The heating capacity of the sheet heating element is proportional to the conductivity per unit width of the heating element and the square of the voltage, and is inversely proportional to the square of the length of the heating element. The thickness is changed, and the conductor electrodes are arranged and coupled so that the strips of the sheet-like material are arranged in series or in parallel.

The conductor electrode used is not preferably a material that forms a local battery by coming into contact with carbon fiber and corrodes. A foil or plate of copper, brass, stainless steel or the like having good corrosion resistance is not preferable. A thin plate of carbon fiber reinforced resin, which is preferable, can also be used.

The sheet heating element of the present invention also functions as a carbon fiber reinforced resin plate. In addition, in order to reinforce the entire structure, it is also possible to use an insulating fiber reinforcing material such as glass fiber woven fabric or aramid fiber woven fabric together to reinforce and laminate them to improve electric leakage resistance. It can be appropriately adopted depending on the application of the body.

[0012]

EXAMPLES The present invention will be specifically described below with reference to examples.

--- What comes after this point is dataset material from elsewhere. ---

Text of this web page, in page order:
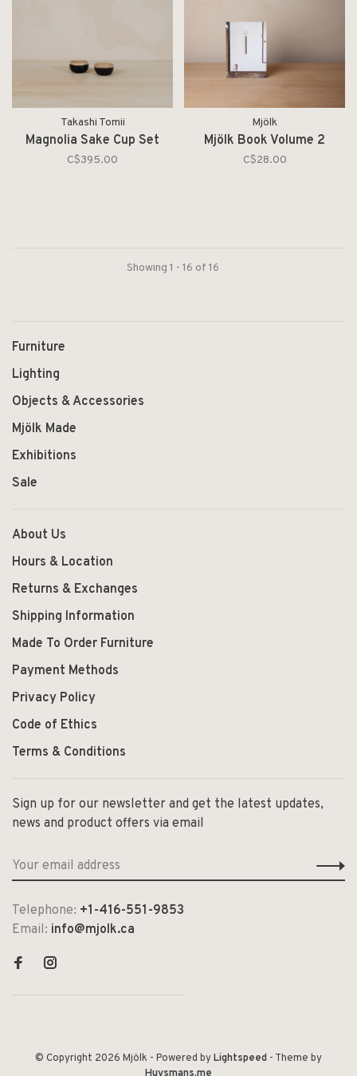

(Embodiment 1) Electric resistivity is 10 ⁻³ Ω · cm
Polyacrylonitrile-based continuous filament carbon fibers are aligned in one direction to form an ultra-thin sheet with a thickness of 10μ, and an epoxy resin film with a basis weight of 10 g / mm ² is attached to this ultra-thin sheet leaving the end surface of the sheet. And impregnated. Then, a copper foil having a width of 10 mm and a thickness of 0.1 mm is arranged on the end surface not impregnated with the epoxy resin, and a 0.1 mm-thick glass fiber fabric epoxy resin impregnated prepreg is used as a reinforcing material on both sides of the sheet containing the copper foil. The sheets were further laminated and thermoformed in an autoclave to obtain a sheet heating element. When a connection terminal was provided on the copper foil portion of this sheet heating element and set to a power source, as shown in Table 1, various heating capabilities were obtained.

[0014]

[Table 1]

(Embodiment 2) Electric resistivity is 10 ^-3 Ω · cm
Polyacrylonitrile-based continuous filament carbon fibers are aligned in one direction to form an ultra-thin sheet with a thickness of 20μ, and an epoxy resin film with a basis weight of 30 g / mm ² is attached to this ultra-thin sheet leaving the end surface of the sheet. And impregnated. Next, a stainless steel sheet having a width of 10 mm and a thickness of 0.1 mm was placed on the end surface not impregnated with the epoxy resin, and heat-molded in an autoclave to obtain a planar heating element. This sheet heating element was laminated and simultaneously molded at the time of forming a seat mold compound of a chair for exterior bleachers to obtain a chair capable of keeping heat.

[0016]

INDUSTRIAL APPLICABILITY The sheet heating element of the present invention exhibits heat retention and anti-fog effects by being attached to chairs, desks, furniture, or in the vicinity of mirrors, and resin molded articles such as chairs. If it is integrally attached at the time of molding, it will also have a reinforcing effect. Since the sheet heating element of the present invention can be made thin, it can be deformed and can follow a curved surface.
In addition, even in the outdoors, cold or high humidity environment, there is no change in electric resistance, deterioration does not occur, and stability is excellent.

Claims (4)

[Claims] 1. A heating element using carbon fibers as an electric resistor, wherein continuous filament carbon fibers having an electric specific resistance of 10 ⁻⁴ to 10 ⁻² Ω · cm are arranged in an ultrathin sheet to form an insulating binder. And a conductor heating element integrally fixed to the end of the sheet-like material. 2. The sheet heating element according to claim 1, wherein the insulating binder is a thermosetting resin. 3. The sheet heating element according to claim 1, wherein the conductor electrode is a plate or foil made of a corrosion resistant metal. 4. The sheet heating element according to claim 1, wherein the insulating fiber reinforcing material is laminated on the heating element.